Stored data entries
>>>

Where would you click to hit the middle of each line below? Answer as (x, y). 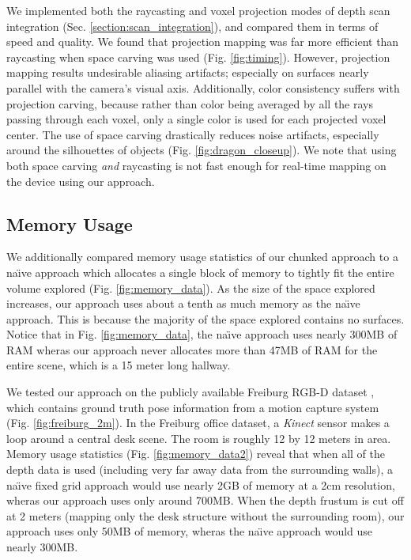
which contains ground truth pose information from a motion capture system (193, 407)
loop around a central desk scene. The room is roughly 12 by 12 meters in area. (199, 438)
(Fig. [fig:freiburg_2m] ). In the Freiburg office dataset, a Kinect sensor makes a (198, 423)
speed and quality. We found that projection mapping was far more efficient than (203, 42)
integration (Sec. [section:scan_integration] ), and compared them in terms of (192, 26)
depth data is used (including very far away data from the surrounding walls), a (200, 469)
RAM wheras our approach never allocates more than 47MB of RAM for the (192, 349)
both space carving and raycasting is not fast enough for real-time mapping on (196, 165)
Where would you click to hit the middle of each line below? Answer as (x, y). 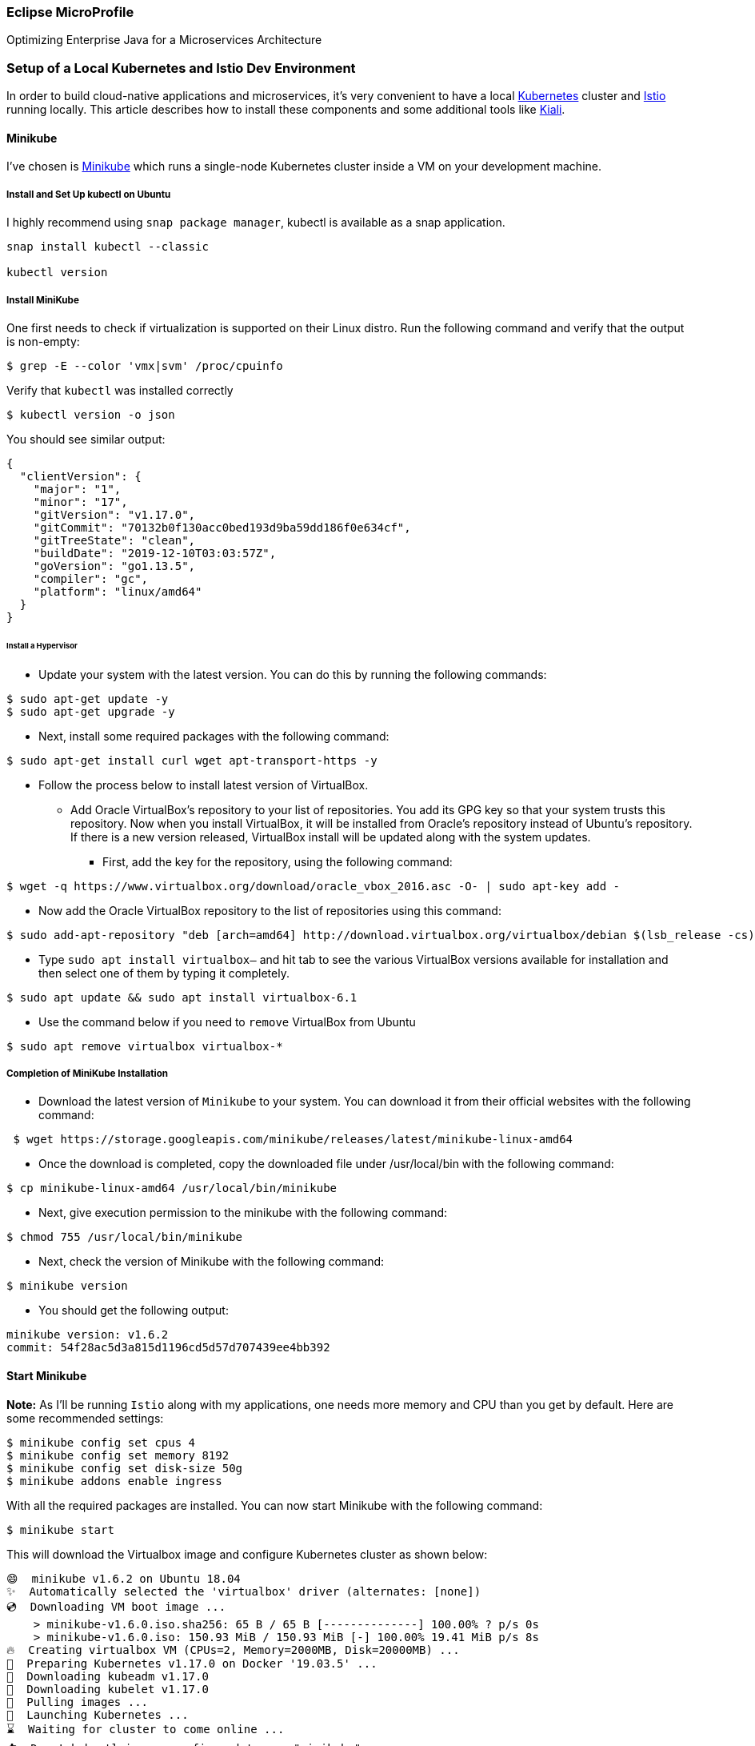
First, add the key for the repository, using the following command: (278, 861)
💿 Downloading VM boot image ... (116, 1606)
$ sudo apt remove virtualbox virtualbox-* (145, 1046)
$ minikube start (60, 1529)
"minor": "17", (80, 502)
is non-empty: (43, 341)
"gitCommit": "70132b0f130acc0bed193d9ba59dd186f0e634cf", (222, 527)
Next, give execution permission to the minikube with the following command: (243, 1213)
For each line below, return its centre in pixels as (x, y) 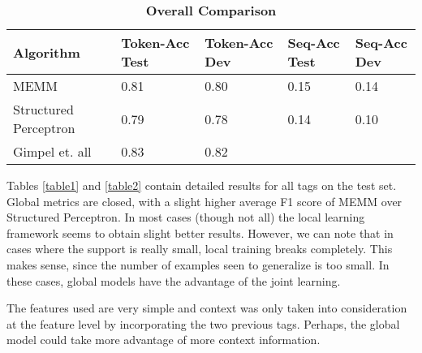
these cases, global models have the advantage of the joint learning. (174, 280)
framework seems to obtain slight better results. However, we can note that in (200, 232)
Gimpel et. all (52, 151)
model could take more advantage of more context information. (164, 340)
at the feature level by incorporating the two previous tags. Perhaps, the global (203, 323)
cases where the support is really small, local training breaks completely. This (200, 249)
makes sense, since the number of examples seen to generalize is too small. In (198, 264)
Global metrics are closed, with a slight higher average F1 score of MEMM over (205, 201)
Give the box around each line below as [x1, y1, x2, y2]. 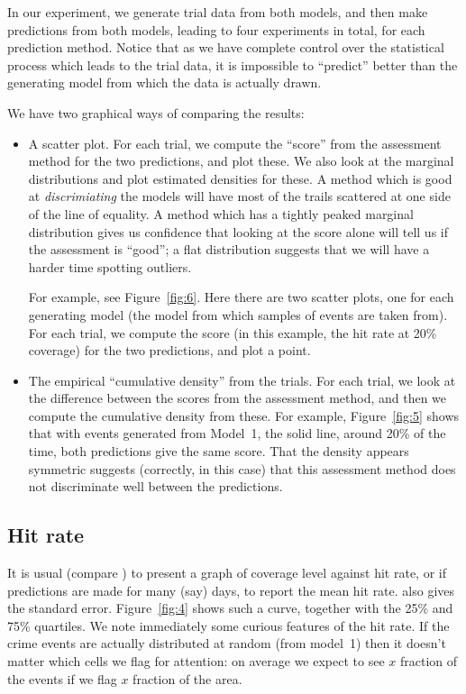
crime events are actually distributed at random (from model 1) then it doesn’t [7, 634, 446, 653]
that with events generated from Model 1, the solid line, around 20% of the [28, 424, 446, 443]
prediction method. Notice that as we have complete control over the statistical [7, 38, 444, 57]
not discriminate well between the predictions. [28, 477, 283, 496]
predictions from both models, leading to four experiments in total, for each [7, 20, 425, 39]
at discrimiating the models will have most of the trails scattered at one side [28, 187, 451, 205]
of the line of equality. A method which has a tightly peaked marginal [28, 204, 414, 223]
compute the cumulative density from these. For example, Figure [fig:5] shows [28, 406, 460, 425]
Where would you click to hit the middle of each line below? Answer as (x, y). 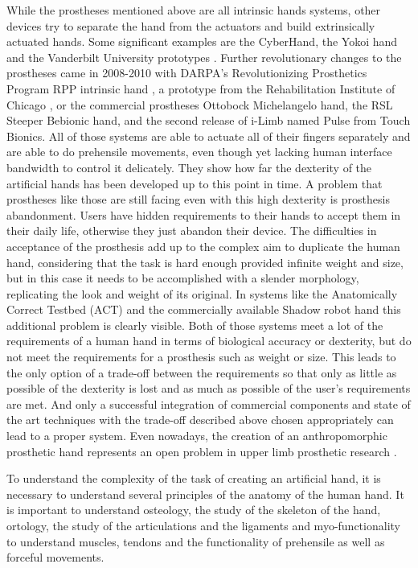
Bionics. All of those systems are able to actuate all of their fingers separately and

<<<
>>>

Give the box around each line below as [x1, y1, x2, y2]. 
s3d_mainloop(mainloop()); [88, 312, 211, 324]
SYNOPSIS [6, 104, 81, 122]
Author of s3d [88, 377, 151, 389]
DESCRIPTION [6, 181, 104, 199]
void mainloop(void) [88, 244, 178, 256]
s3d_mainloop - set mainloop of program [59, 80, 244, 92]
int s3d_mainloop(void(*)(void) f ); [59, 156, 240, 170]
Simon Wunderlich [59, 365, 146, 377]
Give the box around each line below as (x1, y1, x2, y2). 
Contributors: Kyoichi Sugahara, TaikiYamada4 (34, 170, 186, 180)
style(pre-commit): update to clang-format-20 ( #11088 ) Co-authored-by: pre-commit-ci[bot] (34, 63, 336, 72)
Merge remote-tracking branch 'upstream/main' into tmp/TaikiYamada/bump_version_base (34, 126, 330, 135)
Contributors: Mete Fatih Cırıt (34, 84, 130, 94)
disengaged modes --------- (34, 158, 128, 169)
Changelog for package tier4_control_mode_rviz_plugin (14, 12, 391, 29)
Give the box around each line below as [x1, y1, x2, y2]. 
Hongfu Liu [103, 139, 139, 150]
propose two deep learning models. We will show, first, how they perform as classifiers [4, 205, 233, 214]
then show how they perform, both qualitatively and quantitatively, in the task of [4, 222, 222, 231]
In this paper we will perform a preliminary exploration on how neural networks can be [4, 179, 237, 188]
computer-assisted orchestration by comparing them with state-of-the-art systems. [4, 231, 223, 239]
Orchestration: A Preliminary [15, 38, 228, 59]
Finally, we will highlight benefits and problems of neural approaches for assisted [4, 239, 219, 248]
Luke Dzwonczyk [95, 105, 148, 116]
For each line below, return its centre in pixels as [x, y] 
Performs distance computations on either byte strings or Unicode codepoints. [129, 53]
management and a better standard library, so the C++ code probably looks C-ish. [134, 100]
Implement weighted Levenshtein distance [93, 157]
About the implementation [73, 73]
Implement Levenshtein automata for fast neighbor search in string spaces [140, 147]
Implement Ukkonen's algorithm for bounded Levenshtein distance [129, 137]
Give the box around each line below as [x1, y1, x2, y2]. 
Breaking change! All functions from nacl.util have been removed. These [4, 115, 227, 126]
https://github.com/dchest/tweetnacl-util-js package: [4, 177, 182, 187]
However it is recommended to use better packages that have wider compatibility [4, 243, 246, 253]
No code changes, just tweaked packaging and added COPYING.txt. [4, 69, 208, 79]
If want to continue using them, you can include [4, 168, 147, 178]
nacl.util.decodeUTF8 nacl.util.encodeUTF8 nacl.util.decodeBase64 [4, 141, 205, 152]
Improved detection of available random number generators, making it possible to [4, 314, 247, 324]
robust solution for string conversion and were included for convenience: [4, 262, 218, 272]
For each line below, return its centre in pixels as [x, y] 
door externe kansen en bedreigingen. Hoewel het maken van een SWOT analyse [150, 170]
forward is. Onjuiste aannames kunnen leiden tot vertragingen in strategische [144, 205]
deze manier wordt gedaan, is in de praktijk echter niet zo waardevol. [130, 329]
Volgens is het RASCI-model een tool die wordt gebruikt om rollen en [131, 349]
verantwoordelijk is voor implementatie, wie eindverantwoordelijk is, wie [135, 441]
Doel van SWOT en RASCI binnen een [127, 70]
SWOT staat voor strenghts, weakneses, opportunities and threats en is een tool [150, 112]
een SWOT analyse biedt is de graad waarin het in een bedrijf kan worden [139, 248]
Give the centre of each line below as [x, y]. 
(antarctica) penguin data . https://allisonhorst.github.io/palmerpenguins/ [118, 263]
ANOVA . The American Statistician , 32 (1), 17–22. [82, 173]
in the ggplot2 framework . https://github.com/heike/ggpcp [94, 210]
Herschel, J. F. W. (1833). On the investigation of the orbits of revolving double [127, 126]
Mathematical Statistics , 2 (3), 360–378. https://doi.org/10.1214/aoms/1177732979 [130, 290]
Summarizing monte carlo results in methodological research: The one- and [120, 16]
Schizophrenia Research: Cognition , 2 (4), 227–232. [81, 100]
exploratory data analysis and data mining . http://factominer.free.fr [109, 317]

<<<
>>>

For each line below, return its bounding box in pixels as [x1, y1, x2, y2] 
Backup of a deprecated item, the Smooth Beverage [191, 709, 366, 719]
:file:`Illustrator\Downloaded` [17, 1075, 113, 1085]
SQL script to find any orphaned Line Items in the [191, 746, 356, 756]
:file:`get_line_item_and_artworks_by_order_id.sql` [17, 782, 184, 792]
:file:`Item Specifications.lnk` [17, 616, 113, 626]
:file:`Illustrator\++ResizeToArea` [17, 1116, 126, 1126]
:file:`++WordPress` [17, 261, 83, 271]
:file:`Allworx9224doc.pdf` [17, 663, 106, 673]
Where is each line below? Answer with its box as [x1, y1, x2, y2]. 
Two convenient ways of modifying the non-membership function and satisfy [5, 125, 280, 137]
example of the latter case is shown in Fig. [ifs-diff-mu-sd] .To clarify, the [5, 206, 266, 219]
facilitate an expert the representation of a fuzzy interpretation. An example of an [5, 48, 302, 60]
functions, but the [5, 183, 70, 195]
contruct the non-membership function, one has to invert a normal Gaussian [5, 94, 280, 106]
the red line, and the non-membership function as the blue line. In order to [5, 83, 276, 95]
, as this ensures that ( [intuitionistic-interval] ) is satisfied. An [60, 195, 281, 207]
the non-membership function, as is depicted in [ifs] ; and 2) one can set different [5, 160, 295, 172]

<<<

• **DESCRIPTION OF THE TASK**
From the records above, pick out and copy each line holding the word "predictions".

• **TASK RESPONSE**
not discriminate well between the predictions. [28, 477, 283, 496]
predictions from both models, leading to four experiments in total, for each [7, 20, 425, 39]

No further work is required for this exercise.